Originally, chain motors were designed to be run "normally" and required
modification to be run "inverted" i.e. chain up. Modern chain motors
usually work in either orientation. Perversely, in the theatre industry
a motor hung with chain up is considered "normal", so motors hung chain down
may be referred to as "inverts".
These motors are fairly consistent in speed over their entire
load range, and are single speed only. They usually run at about
16 ft./min. They are NOT identical, but they can work because:
a) they are set up and taken down regularly so that the accumulated
errors don't add up.
b) they can be run both individually and together, so that single
motors can be adjusted to line up with the others.
Disadvantages; motors get out of synch quickly, are noisy, and slow.
BUT, chain motor rigs allow you to fly heavy loads (in multiples of a ton) with a system that can be quickly set up anywhere the overhead can support the load and accommodate the chain attachment points, including outdoors with a ground supported roof trussing.
Large single motor and shaft which raises all the lift lines on a batten or truss.
These are used for most motorized electrics and lighting bridges,
a form of truss work specifically intended for supporting permanent
electrics and which sometimes including a catwalk for focusing. It is
also used to lift the large lineal loads.
This system is big, heavy, noisy, and slow, and runs at one speed only,
BUT does allow the safe movement and support of heavy loads without
the need for counter weighting.
Synchronous winch system:
One winch for each line on a load, all controlled by the same control
signal.
Each motor MUST be exactly identical in speed to the others in the
system; otherwise motors get out of synch fairly quickly, and the pipe
will come in crooked.
Systems are usually single speed, as it is difficult to create a motor
with variable speed AND uniform lift capability. Running a motor at
slow speed also lowers effective power, so the motor will stall under
load.
Biggest drawbacks: expense of all those motors and the ease with which
they get out of synch; even a small variance accumulates over several
runs.
The most common use: multi-use auditoriums where ceiling can be re-configured for different acoustics. These work because the loads are predictable and the motors are carefully tuned.
Automated rigging system:
Each lineset consists of a variable speed motor attached to a shaft with
cable drums attached. The cables in turn go to loft blocks. These systems
are computer controlled, and so "automated". They combine the advantages
of single-shaft systems with the variable speed capabilities of synchronous
winch systems.
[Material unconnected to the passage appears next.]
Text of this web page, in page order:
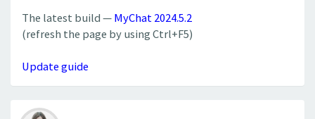
The latest build —MyChat 2024.5.2
(refresh the page by using Ctrl+F5)
Update guide

The addition of computer control means that rigging moves
can be recorded as a series of cues and played back in order by a single
operator. Also, the need for handling counterweights is removed, providing
loads are within the capabilities of the system. On the minus side,
programming cues for a show takes longer, and maintenance is both more
critical and more complicated than "manual" systems, involving as it does
both mechanical and computer systems working together. Automated systems
remove a sense of "feel" from the operator that is part of manual rigging
systems, and so require safety controls to be built in that can "sense"
a problem and automatically halt the rigging system in the event of an
emergency.
Special purpose temporary rigging sets, usually with one lift
line holding a single object, such as a chandelier. A loft block is
placed in position and a line dropped where needed.
Often rigged as cable picks (pickups to carry bundle of electric cables
offstage).
May be rigged for line sets in out of ordinary positions, as for
battens run diagonally across the stage.
Spotlines are typically rigged using rope system rigging, but can be
set up with any system: chain motors, winches or counterweight arbors.